-- RAW DATA --
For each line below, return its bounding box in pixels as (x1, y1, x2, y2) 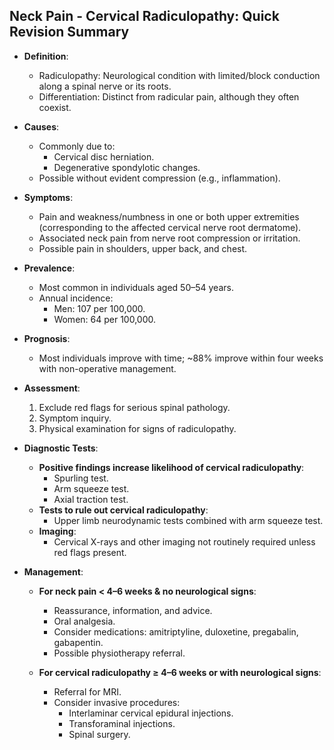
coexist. (38, 101, 72, 113)
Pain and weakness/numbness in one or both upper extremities (38, 210, 300, 223)
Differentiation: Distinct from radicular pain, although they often (38, 90, 300, 103)
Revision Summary (9, 24, 130, 41)
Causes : (23, 120, 60, 133)
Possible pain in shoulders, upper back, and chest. (38, 242, 248, 254)
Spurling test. (53, 472, 109, 484)
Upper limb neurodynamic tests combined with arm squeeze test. (53, 514, 324, 526)
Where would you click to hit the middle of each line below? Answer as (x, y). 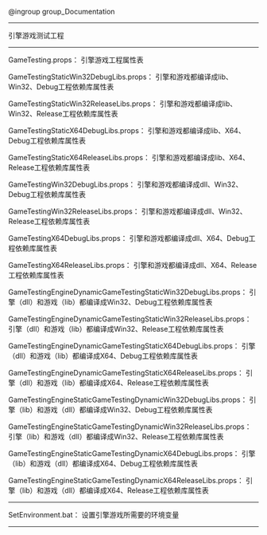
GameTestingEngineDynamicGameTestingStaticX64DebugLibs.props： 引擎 (132, 346)
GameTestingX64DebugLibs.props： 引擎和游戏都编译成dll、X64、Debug (128, 238)
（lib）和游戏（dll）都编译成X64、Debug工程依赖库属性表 (103, 463)
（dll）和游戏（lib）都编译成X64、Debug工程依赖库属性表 (103, 356)
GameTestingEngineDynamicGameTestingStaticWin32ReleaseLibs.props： (130, 319)
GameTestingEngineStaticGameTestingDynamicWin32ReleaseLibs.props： (130, 427)
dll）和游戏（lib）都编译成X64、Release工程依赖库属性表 (115, 383)
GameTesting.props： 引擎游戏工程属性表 (76, 60)
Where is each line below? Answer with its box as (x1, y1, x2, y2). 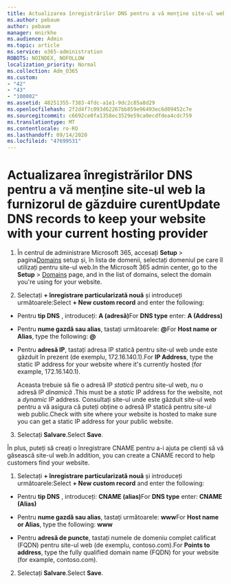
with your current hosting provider (7, 226, 208, 241)
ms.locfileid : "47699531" (7, 138, 81, 145)
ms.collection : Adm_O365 (7, 67, 78, 74)
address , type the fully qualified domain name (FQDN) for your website (16, 548, 219, 557)
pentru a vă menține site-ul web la (7, 182, 206, 198)
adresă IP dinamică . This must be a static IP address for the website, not (16, 388, 223, 396)
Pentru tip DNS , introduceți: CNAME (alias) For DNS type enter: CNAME (16, 493, 223, 501)
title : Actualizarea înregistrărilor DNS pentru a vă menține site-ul (7, 10, 214, 17)
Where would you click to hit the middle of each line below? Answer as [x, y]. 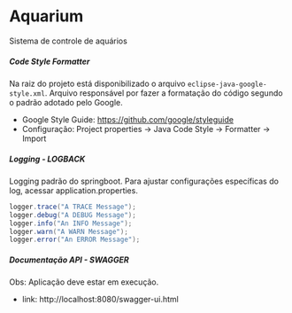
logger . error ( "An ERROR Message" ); [75, 240]
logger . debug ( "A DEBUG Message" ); [73, 215]
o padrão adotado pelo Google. [66, 102]
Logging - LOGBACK [47, 159]
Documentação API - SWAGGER [69, 260]
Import [34, 138]
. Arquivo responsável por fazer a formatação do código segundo [164, 93]
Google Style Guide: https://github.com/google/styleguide [128, 119]
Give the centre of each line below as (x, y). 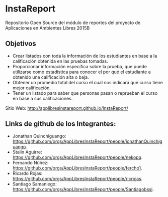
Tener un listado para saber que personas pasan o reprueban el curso (85, 93)
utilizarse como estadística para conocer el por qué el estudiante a (81, 72)
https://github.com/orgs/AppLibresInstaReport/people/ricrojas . (77, 178)
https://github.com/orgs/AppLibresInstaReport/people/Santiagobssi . (83, 189)
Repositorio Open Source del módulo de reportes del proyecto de (73, 23)
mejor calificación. (32, 88)
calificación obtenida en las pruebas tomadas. (60, 61)
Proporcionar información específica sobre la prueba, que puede (80, 66)
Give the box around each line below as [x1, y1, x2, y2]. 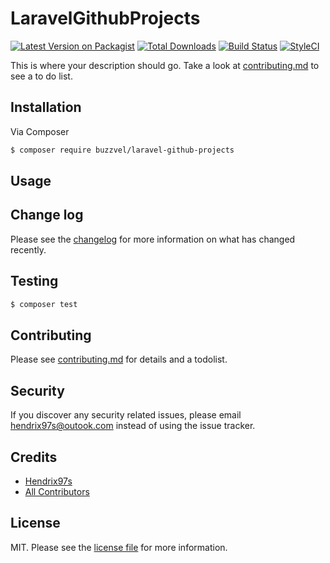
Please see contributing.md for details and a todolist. [10, 353, 228, 366]
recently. [10, 243, 47, 256]
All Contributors [24, 485, 90, 497]
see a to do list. [10, 70, 73, 82]
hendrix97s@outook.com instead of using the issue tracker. [10, 420, 256, 432]
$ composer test [10, 299, 78, 309]
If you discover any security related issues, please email [10, 409, 242, 421]
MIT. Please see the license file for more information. [10, 541, 228, 553]
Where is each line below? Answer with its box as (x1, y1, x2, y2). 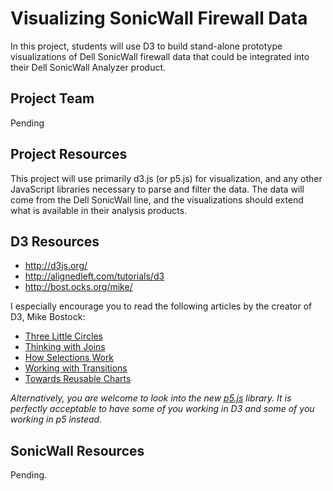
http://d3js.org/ (24, 260, 88, 272)
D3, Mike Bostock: (10, 311, 86, 323)
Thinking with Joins (24, 341, 106, 353)
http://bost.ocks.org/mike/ (24, 281, 133, 293)
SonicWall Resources (10, 442, 145, 459)
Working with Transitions (24, 362, 128, 374)
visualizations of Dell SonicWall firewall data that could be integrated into (10, 50, 310, 62)
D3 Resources (10, 233, 100, 250)
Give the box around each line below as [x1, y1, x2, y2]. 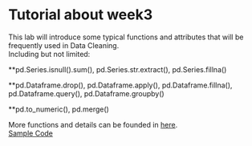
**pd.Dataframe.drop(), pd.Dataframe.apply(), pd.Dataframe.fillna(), [8, 80, 233, 90]
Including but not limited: [8, 49, 91, 59]
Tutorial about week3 [8, 6, 153, 24]
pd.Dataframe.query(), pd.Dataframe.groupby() [8, 88, 165, 98]
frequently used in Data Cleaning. [8, 40, 120, 50]
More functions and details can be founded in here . [8, 120, 178, 129]
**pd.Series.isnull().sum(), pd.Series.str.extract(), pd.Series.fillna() [8, 64, 227, 74]
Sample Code [8, 128, 54, 138]
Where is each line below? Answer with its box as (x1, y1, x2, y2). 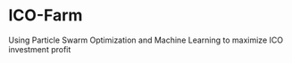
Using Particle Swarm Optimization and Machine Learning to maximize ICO (8, 35, 283, 45)
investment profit (8, 43, 71, 54)
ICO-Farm (8, 5, 83, 26)
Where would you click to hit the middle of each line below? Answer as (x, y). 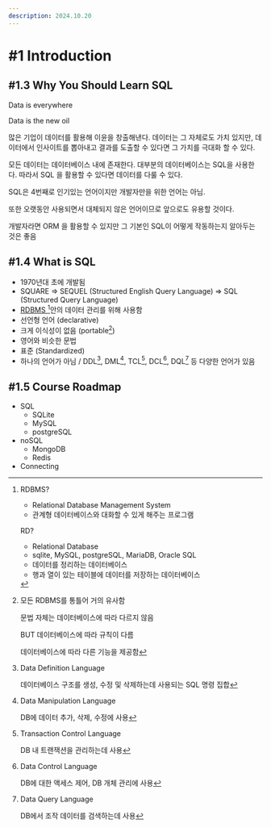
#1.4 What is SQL (52, 262)
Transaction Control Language (71, 734)
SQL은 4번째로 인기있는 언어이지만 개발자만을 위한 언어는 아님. (107, 191)
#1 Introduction (60, 55)
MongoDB (49, 450)
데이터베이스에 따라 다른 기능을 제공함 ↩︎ (83, 652)
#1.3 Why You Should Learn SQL (91, 86)
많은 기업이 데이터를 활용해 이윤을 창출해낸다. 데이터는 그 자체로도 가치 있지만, (131, 137)
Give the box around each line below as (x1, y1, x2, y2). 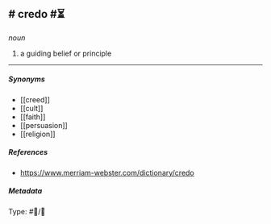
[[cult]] (19, 103, 44, 113)
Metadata (8, 186, 43, 196)
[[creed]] (19, 94, 50, 104)
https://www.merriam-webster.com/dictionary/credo (19, 168, 195, 177)
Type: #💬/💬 (8, 206, 46, 216)
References (8, 147, 48, 157)
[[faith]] (19, 112, 46, 122)
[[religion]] (19, 129, 56, 139)
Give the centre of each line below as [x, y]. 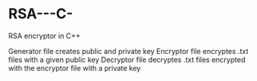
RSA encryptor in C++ [45, 36]
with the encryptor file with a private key [75, 67]
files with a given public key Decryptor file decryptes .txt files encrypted [127, 60]
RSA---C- [41, 14]
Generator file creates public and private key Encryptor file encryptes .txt [128, 51]
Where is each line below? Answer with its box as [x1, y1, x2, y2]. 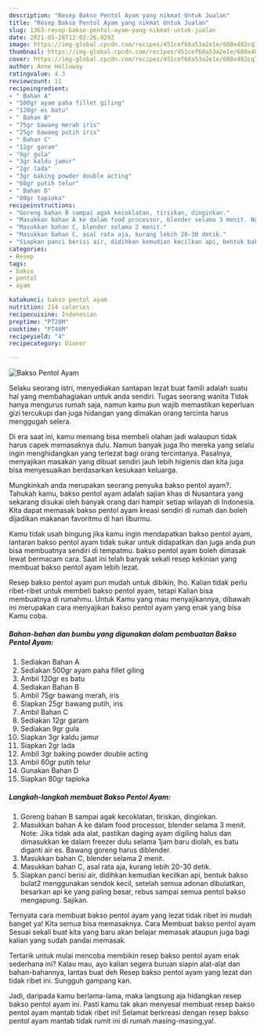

-- WORK REQUEST --
Copy out each line of the data above, exactly, if it lies between the line holding "frequently used in" and the line holding "Sample Code [8, 128, 54, 138]", inclusive; copy no other line.

-- RESPONSE BELOW --
frequently used in Data Cleaning. [8, 40, 120, 50]
More functions and details can be founded in here . [8, 120, 178, 129]
**pd.Series.isnull().sum(), pd.Series.str.extract(), pd.Series.fillna() [8, 64, 227, 74]
Sample Code [8, 128, 54, 138]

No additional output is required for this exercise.